Ptak: Do you think value stocks are still cheap enough compared with other types of stocks to confer access returns? I think that you all have done research in this area, AQR as well. What does it look like?
Gray: Yes. It’s counterintuitive to a lot of people that obviously they haven’t studied this their whole lives, they don’t look at the time series on it. Just because something all of a sudden starts working a little bit, it doesn’t mean it’s dead. So, value in particular right now, obviously, it’s had strong relative performance compared with overpriced, no-earning-type companies. So, obviously, the fundamentals are moving even faster and stronger than the prices. You can have relative outperformance, so the value stock was a P/E of 5 and now maybe it’s a P/E of 6, but that earnings has raised so much faster even than the P that you could still have this relativeness where the relative cheapness of value stocks versus growth stocks is still huge. And that’s exactly what we find, where right now, even though value has “crushed” growth, because they’ve fundamentally been doing so much better, so their earnings—or however you want to assess their fundamentals—versus the growth stocks, it’s been growing faster than the growth, the relative spread or the relative cheapness of value versus the rest of the market is still at nosebleed 90%-plus type ratios. And again, when you say “historically,” you always want to take it with a grain of salt. But anytime you have a spread that’s in the 90-percentile range, which you have right now, so the valuation on cheap loser stocks versus the broad market or the fancy growth stocks is at 90%-plus levels, that’s an edged bet. I don’t know if it’s going to happen next year, or next three years, or next five years, or next 10 years. But in general, when you have an edged bet and something is at the extremes of the spread, that’s usually a good long-term place to shift your capital, because they win. Lower price is usually the higher expected returns. But timing is everything. And I’m not going to tell you that now is the time because it could be five years from now where it flips. But it’s definitely elevated in the spread.
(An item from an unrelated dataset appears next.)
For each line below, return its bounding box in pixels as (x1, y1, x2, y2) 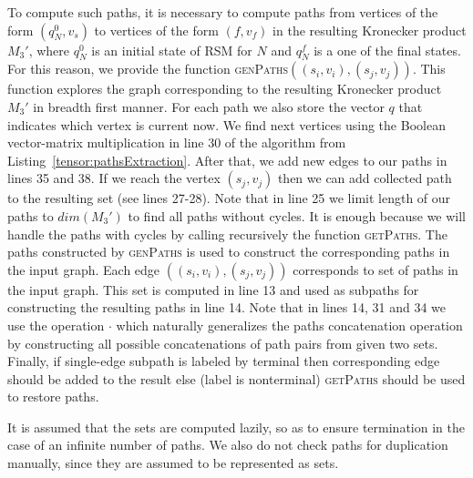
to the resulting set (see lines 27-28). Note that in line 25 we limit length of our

Ptak: Sarah Ketterer, the CEO of Causeway Capital Management and manager of Causeway International Value Fund, has seen a market cycle or two over the course of her multidecade career running money. Given that experience, we sought Sarah’s insights into the macroeconomic picture, inflation specifically. Though Sarah is a bottom-up stock-picker, not a top-down strategist, she nevertheless had a very prescient take on the state of inflation and its implications on monetary policy at the time we asked her in the late summer.
Benz: In your most recent commentary, you stated, “We believe equity markets have yet to discount the full economic impact of the interest-rate increases and monetary liquidity reduction needed to shrink inflation.” Inflation seems to be easing. Does that change your view?
Sarah Ketterer: I don’t think inflation is easing much, and we hear faint signs of any improvement in inflation. I’d say, if anything, the labor situation is still really acutely problematic for so many of our companies. I’ll mention one of our successes for clients, a company called Compass Group, and they are a catering firm globally, 60%-plus North America and another 25% or thereabouts of the revenues in Europe. They are generating plenty of free cash, but they can’t get enough labor, and the labor cost situation, they have to pass that on, and they can’t always do it. So, their only real sustainable competitive advantage is that they’re big and they have so much scale, and many of their smaller competitors are having even greater cost problems.
We’re expecting—as an organization our house view is that central banks around the world, with the exception of China’s Bank of China, the rest need to be in a tightening mode with the Fed at the head of the pack, and not just rate rises but the reduction in central bank balance sheets will lead to a lowering of the inflation rate through constraining economic growth, and China is already constrained. So, it’s going to be a bit rough the next 12 months, and we think markets are just now beginning to understand this. They did through June. It was fill up of optimism that’s happened in July and August. But it’s very clear, especially when you listen carefully to what Jerome Powell has to say, the Fed is committed to lowering inflation, and I don’t think there’s any ambiguity here that what brought markets into a buoyant state of massive multiple re-rating upward, particularly in the U.S., amplified by the expansion of monetary policy in 2020 and 2021—actually through early March of 2022—we’ll see the other side of that with the contraction. And taking liquidity out of the financial system tends to lead to lower valuations across the board, particularly for long-duration stocks where cash flow from the business are all promised far out into the future, as opposed to what we’re looking for at Causeway, which is companies generating cash today.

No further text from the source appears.